Ce marché ne ressort pas d'un traité européen, mais d'une entente entre États souverains.
Alors, de quel droit la commission nous empêcherait-elle de le quitter ? Sous quel prétexte ?
Il s’agit pour l’institution que préside aujourd’hui Ursula von der Leyen de "garantir des conditions de concurrence équitables aux entreprises de l'UE, ainsi qu'un vaste choix et des prix justes aux consommateurs."
Le rôle de la commission n'est pas de faire respecter un traité qui n'existe pas. Elle agit dans le cadre de ses prérogatives, et des traités, authentiquement européens.
Bruxelles a donc autorisé les deux États ibériques à décrocher "temporairement" du système tarifaire européen, au prétexte que "le manque d'interconnexions de ces deux pays avec le reste de l'Union européenne pénalise leurs consommateurs".
La France ne peut invoquer ce précédent pour se retirer de ce marché de l'électricité. Elle est loin d'être déconnectée de ses partenaires !
La commission européenne, gardienne des traités... et de ses prérogatives
Les États européens peuvent signer entre eux tous les accords qu'ils veulent, la commission monte la garde. Elle veille aussi jalousement sur ses prérogatives.
Elle entend faire respecter formellement les règles de la concurrence... quitte à se mettre en porte-à-faux en éludant l'esprit de ces règles. Elle fait une lecture à la lettre des règles sensées mettre tout le monde sur un pied d'égalité. Elle ne tient pas compte des spécificités nationales, sauf dans le cas ibérique. En fait, la commission se fait mener par le bout du nez par les acteurs de ce marché de l'électricité qui n'a d'européen que le nom.

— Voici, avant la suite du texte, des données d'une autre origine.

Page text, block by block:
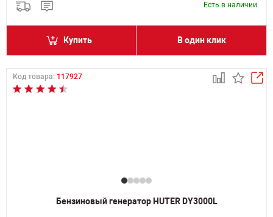
Есть в наличии
Купить В один клик
Код товара: 117927
Бензиновый генератор HUTER DY3000L

Ce marché est dans les mains des grands "lobbies" des États. Ils sont responsables de l'envolée folle des prix et de la spéculation. L'aveuglement de la commission fait des ravages. Son but est-il vraiment, comme elle le mentionne sur son site*, "d'assurer des conditions justes et équitables aux entreprises, tout en favorisant l'innovation, l'harmonisation des normes et le développement des petites et moyennes entreprises (PME)" ?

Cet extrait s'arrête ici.